- **Problem to solve**
Retrieve all lines below that have the string "code".

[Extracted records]
• • •

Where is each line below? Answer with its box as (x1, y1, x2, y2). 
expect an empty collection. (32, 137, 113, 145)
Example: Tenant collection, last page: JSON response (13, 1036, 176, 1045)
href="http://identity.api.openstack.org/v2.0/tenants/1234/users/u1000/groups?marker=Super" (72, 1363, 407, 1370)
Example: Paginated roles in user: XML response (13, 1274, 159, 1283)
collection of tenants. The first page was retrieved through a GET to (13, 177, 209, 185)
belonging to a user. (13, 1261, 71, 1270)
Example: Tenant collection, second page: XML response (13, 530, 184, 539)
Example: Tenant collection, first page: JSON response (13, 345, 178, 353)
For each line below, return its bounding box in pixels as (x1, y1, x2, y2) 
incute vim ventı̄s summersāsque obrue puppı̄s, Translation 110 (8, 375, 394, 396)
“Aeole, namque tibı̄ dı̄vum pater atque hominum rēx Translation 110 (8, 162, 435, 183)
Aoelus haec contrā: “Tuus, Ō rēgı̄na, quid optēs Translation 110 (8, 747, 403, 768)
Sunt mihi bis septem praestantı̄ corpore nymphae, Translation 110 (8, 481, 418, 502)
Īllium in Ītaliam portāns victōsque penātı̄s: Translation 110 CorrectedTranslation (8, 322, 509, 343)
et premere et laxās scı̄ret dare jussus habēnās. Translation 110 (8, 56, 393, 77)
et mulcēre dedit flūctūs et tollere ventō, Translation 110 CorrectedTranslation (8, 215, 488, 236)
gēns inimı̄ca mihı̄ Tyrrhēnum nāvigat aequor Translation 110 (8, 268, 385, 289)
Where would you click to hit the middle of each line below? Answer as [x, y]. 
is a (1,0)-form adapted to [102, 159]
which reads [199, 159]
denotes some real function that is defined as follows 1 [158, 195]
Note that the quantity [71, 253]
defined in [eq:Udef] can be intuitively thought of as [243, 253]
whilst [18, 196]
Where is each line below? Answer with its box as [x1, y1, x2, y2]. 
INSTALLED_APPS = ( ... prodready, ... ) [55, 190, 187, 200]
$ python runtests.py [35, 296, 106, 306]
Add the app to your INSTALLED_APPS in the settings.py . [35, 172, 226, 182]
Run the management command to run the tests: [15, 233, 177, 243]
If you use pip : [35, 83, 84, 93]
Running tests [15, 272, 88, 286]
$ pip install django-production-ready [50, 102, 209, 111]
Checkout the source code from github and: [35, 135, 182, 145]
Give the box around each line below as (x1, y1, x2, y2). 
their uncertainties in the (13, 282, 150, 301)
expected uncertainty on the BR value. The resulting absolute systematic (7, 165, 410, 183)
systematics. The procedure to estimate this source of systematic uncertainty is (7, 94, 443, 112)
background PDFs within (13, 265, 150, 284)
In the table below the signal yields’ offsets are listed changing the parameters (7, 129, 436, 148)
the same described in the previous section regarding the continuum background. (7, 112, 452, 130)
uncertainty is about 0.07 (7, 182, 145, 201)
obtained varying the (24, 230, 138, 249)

• • •

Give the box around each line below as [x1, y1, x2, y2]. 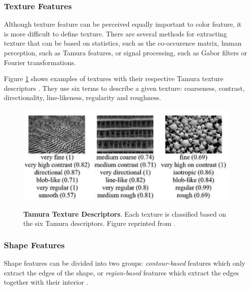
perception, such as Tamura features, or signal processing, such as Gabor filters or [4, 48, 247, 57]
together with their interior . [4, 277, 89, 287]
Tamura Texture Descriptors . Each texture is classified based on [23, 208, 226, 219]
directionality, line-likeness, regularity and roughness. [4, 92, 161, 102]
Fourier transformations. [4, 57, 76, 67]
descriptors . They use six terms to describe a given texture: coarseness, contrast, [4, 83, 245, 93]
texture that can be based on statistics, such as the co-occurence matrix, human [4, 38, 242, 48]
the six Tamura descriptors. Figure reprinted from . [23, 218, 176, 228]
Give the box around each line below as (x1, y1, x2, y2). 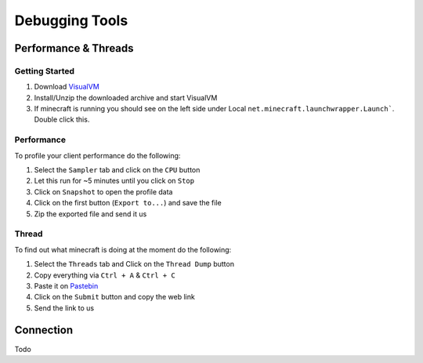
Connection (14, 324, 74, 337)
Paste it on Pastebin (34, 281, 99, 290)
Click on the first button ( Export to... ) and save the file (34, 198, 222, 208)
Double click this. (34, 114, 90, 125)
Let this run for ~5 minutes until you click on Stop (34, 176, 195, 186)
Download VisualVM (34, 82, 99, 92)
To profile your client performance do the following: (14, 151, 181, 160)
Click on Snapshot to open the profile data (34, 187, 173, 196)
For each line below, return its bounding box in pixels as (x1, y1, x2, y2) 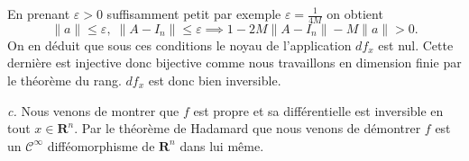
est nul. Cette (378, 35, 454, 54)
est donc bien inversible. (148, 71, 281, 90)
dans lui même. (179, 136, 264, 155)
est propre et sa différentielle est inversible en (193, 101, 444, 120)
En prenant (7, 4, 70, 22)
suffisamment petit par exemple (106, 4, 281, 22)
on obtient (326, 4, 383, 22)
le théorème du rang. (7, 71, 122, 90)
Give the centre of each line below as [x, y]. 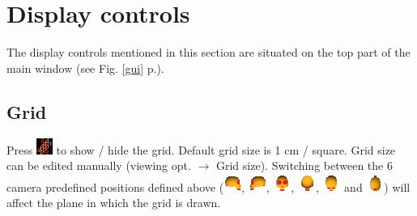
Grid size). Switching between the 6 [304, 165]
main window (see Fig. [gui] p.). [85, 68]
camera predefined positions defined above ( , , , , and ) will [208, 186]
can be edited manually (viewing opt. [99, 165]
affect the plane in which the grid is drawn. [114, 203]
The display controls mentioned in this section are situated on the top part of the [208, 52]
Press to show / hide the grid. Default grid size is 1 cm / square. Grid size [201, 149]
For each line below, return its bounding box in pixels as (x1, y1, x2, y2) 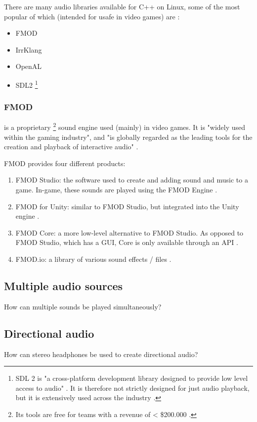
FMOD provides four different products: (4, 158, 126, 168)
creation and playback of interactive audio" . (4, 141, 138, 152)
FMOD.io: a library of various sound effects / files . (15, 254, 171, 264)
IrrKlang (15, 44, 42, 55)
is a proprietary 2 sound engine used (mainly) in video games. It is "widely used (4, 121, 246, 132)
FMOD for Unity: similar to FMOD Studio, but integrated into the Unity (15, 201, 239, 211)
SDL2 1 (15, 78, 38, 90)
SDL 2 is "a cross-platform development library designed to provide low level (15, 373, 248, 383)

• • •

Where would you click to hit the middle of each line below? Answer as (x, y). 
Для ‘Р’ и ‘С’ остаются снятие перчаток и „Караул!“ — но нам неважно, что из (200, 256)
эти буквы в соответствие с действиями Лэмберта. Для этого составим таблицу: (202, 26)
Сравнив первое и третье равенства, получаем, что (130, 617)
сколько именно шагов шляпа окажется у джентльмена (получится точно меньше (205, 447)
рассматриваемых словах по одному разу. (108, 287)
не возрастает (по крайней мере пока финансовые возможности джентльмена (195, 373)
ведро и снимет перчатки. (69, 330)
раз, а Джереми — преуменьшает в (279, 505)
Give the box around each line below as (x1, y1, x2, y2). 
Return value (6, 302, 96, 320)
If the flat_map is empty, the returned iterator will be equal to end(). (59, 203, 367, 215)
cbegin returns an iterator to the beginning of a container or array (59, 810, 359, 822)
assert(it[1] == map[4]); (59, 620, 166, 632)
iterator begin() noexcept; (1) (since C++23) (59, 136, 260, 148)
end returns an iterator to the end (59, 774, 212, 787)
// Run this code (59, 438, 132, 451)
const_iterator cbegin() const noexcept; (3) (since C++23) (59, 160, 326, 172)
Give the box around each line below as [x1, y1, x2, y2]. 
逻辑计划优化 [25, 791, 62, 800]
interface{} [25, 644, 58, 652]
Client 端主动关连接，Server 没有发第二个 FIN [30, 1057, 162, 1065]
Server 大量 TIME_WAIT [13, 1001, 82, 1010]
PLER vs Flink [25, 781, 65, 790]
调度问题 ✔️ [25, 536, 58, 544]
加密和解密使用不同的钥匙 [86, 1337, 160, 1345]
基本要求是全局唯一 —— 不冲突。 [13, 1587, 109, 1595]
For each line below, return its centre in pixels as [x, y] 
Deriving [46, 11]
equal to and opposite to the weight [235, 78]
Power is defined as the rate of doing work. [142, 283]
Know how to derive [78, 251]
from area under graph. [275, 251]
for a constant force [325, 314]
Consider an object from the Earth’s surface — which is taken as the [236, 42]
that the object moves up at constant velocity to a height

• • •

- **Output for this exercise**
Checkout the source code from github and: [35, 135, 182, 145]
// Run this code (59, 438, 132, 451)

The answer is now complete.